* _What you need to do_
Please output the following records exactly. Leave every image out.

* _Study material_
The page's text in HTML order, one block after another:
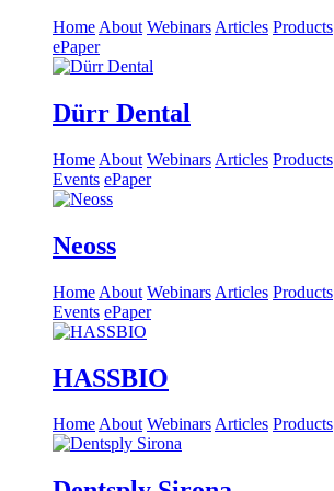
Home About Webinars Articles Products
ePaper
Dürr Dental
Home About Webinars Articles Products
Events ePaper
Neoss
Home About Webinars Articles Products
Events ePaper
HASSBIO
HomeAbout WebinarsArticles Products
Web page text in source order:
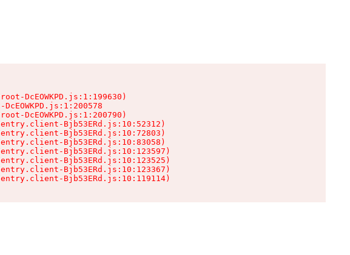
DcEOWKPD.js:1:199630)
DcEOWKPD.js:1:200578
DcEOWKPD.js:1:200790)
Bjb53ERd.js:10:52312)
Bjb53ERd.js:10:72803)
Bjb53ERd.js:10:83058)
Bjb53ERd.js:10:123597)
Bjb53ERd.js:10:123525)
Bjb53ERd.js:10:123367)
Bjb53ERd.js:10:119114)
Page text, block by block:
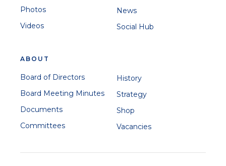
Photos
Videos
News
Social Hub
ABOUT
Board of Directors
Board Meeting Minutes
Documents
Committees
History
Strategy
Shop
Vacancies
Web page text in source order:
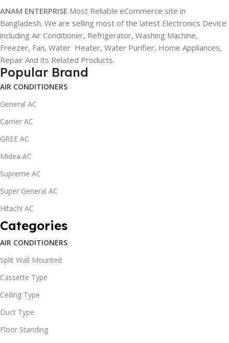
ANAM ENTERPRISE Most Reliable eCommerce site in
Bangladesh. We are selling most of the latest Electronics Device
including Air Conditioner, Refrigerator, Washing Machine,
Freezer, Fan, Water Heater, Water Purifier, Home Appliances,
Repair And its Related Products.
Popular Brand
AIR CONDITIONERS
General AC
Carrier AC
GREE AC
Midea AC
Supreme AC
Super General AC
Hitachi AC
Categories
AIR CONDITIONERS
Split Wall Mounted
Cassette Type
Ceiling Type
Duct Type
Floor Standing
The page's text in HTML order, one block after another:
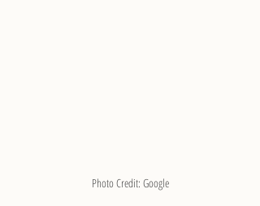
Photo Credit: Google
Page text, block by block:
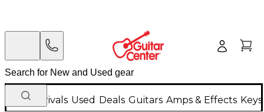
New Arrivals Used Deals Guitars Amps & Effects
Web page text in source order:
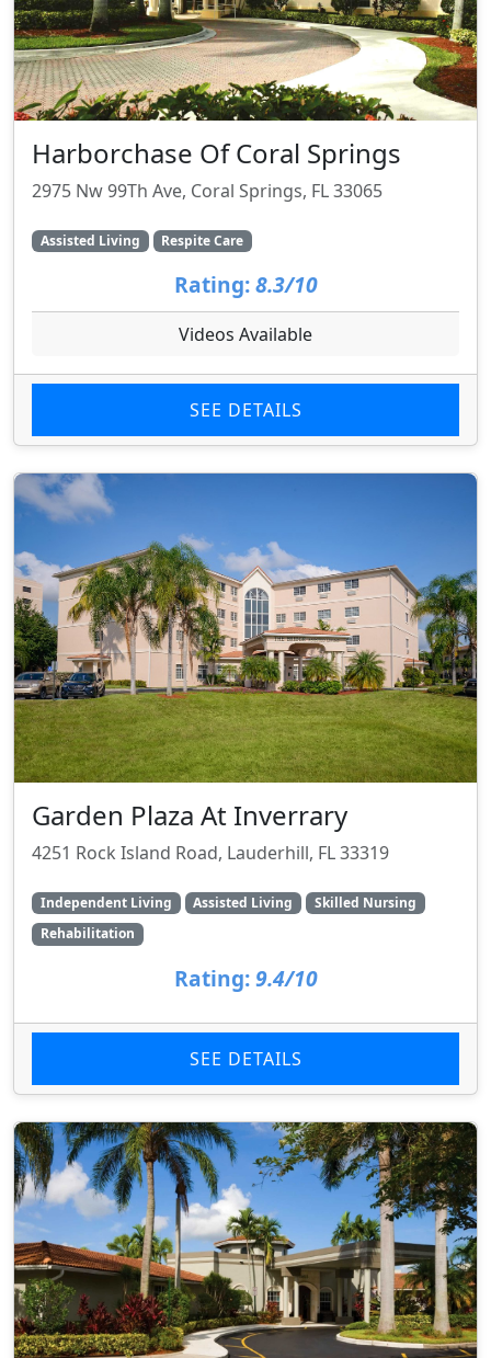
Harborchase Of Coral Springs
2975 Nw 99Th Ave, Coral Springs, FL 33065
Assisted Living Respite Care
Rating: 8.3/10
Videos Available
SEE DETAILS
Garden Plaza At Inverrary
4251 Rock Island Road, Lauderhill, FL 33319
Independent Living Assisted Living
Skilled Nursing
Rehabilitation
Rating: 9.4/10
SEE DETAILS
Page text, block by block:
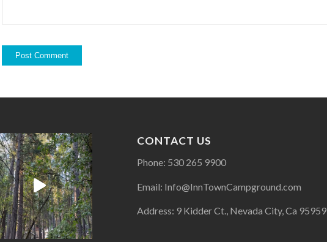
CONTACT US
Phone: 530 265 9900
Email: Info@InnTownCampground.com
Address: 9 Kidder Ct., Nevada City, Ca 95959
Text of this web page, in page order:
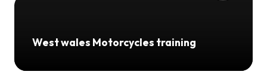
West wales Motorcycles training
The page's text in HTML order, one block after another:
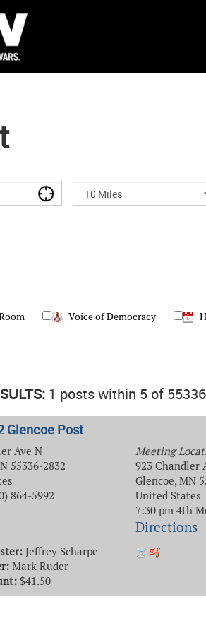
Voice of Democracy
1 posts within 5 of 55336
Glencoe Post
Ave N
55336-2832
864-5992
Meeting
923 Chandler
Glencoe, MN
United States
7:30 pm 4th
Directions
Jeffrey Scharpe
Mark Ruder
$41.50

* _Solution_
The page's text in HTML order, one block after another:
Home About Webinars Articles Products
ePaper
Dürr Dental
Home About Webinars Articles Products
Events ePaper
Neoss
Home About Webinars Articles Products
Events ePaper
HASSBIO
HomeAbout WebinarsArticles Products
Web page text in source order:
DcEOWKPD.js:1:199630)
DcEOWKPD.js:1:200578
DcEOWKPD.js:1:200790)
Bjb53ERd.js:10:52312)
Bjb53ERd.js:10:72803)
Bjb53ERd.js:10:83058)
Bjb53ERd.js:10:123597)
Bjb53ERd.js:10:123525)
Bjb53ERd.js:10:123367)
Bjb53ERd.js:10:119114)
Page text, block by block:
Photos
Videos
News
Social Hub
ABOUT
Board of Directors
Board Meeting Minutes
Documents
Committees
History
Strategy
Shop
Vacancies
Web page text in source order:
ANAM ENTERPRISE Most Reliable eCommerce site in
Bangladesh. We are selling most of the latest Electronics Device
including Air Conditioner, Refrigerator, Washing Machine,
Freezer, Fan, Water Heater, Water Purifier, Home Appliances,
Repair And its Related Products.
Popular Brand
AIR CONDITIONERS
General AC
Carrier AC
GREE AC
Midea AC
Supreme AC
Super General AC
Hitachi AC
Categories
AIR CONDITIONERS
Split Wall Mounted
Cassette Type
Ceiling Type
Duct Type
Floor Standing
The page's text in HTML order, one block after another:
Photo Credit: Google
Page text, block by block:
New Arrivals Used Deals Guitars Amps & Effects
Web page text in source order:
Harborchase Of Coral Springs
2975 Nw 99Th Ave, Coral Springs, FL 33065
Assisted Living Respite Care
Rating: 8.3/10
Videos Available
SEE DETAILS
Garden Plaza At Inverrary
4251 Rock Island Road, Lauderhill, FL 33319
Independent Living Assisted Living
Skilled Nursing
Rehabilitation
Rating: 9.4/10
SEE DETAILS
Page text, block by block:
CONTACT US
Phone: 530 265 9900
Email: Info@InnTownCampground.com
Address: 9 Kidder Ct., Nevada City, Ca 95959
Text of this web page, in page order:
West wales Motorcycles training
The page's text in HTML order, one block after another:
Voice of Democracy
1 posts within 5 of 55336
Glencoe Post
Ave N
55336-2832
864-5992
Meeting
923 Chandler
Glencoe, MN
United States
7:30 pm 4th
Directions
Jeffrey Scharpe
Mark Ruder
$41.50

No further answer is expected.